I looked around and found a few Ruby projects that could help, for example:

1
2
3
4
Nameable::Latin.new('Chris').gender
#=> :male
Nameable::Latin.new('Janine').female?
#=> true
1
2
3
4
5
6
7
8
class GreenBottle < Calyx::Grammar
  mapping :pluralize, /(.+)/ => '\\1s'
  start 'One green {bottle}.', 'Two green {bottle.pluralize}.'
  bottle 'bottle'
end

# => "One green bottle."
# => "Two green bottles."

Nice and dandy, but still useless for the more complex needs I have in mind.

So I decided to dig a bit deeper, into the dark world of NLG, or Natural Language Generation (not to be confused with NLP, which stands for Natural Language Processing, which is the opposite of what I want. NLP gets plain English text and returns a parsed data structure).

For NLP (parsing, tokenization, etc) I'd highly recommend "Stanford CoreNLP". It seems to be one of the most robust and comprehensive out there (come on, it's from Stanford). Again a Java project, and a big download (more than 300MB!).
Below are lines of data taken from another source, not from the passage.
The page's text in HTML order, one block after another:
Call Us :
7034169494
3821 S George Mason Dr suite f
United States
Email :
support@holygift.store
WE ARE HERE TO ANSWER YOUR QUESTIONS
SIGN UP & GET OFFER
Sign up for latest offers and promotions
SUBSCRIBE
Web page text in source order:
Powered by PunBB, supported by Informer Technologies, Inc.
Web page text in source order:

Those linguistics projects are super heavy because they have to download entire dictionaries and lexicon databases.

But focusing on my problem at hand, NLG, there are several options out there. In all honesty, I did not do a very extensive research so if you are aware of which is the most robust and also well maintained and with an easy to use interface, let me know in the comments section below.

My choice was SimpleNLG. From it's GitHub page we can see that it seems to be quite well maintained to this day, it's a simple Java library and it is one of the "simpler" alternatives. KPML is on the opposite spectrum: it seems to be one of the oldest (since the 80's!) and most robust one. But seriously, it feels like you need a ph.D to even get started.
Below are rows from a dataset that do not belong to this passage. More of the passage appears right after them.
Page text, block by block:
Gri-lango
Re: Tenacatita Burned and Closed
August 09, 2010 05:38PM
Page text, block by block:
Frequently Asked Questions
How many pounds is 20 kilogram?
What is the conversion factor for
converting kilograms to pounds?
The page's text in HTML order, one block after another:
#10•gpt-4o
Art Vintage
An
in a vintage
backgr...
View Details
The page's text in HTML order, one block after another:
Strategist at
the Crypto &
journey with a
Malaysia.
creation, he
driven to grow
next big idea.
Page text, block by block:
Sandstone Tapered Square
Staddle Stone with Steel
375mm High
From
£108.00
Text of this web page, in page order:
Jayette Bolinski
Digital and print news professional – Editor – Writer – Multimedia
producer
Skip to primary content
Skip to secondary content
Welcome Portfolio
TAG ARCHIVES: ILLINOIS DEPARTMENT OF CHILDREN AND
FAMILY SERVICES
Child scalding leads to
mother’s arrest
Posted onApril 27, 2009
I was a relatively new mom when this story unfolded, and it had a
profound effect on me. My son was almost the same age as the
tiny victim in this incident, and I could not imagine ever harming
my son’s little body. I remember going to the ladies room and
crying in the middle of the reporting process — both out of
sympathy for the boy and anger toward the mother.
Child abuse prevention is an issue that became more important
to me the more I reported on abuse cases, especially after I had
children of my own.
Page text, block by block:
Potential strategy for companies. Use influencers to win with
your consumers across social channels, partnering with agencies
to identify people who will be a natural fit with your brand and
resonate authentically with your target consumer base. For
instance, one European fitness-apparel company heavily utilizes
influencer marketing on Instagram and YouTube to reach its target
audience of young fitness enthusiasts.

Reading the SimpleNLG Java source code was boring but easy enough. Give yourself one full day of study to get used to the code and you're in business.

The main problem is that it's written in Java and I am not intending to write anything in Java (or any derivative) for now. For a short while I considered the endeavour or rewriting the damn thing in something more portable such as Rust, which I could load anywhere through FFI.

But even though SimpleNLG has "Simple" in it's name it has a few hairy dependencies to load the lexicon database. And the database itself is an HSQLDB dump, which is a Java-written database. And then, there would be the issue of maintaining a fork.

I quickly gave up on that idea and instead I worked around this by wrapping the library under a simple Rails-API endpoint. I had a few issues because I had Git LFS tracking jar files in my system and Heroku doesn't support it and I ended up with a corrupted deployment (beware of those quircks, by the way!)

Finally, I was able to deploy a working JRuby + Rails-API project embedding SimpleNLG at Heroku. You can deploy your own copy by cloning my nlg_service. It works fine with the latest JRuby 9.1.5.0. You should pay for at least a Hobby tier over Heroku. Java takes a ridiculous amount of time to start up and more time to warm up. Heroku's free tier shuts down your dyno if it sits idle and a subsequent web request will definitelly time out or take an absurd amount of time to return.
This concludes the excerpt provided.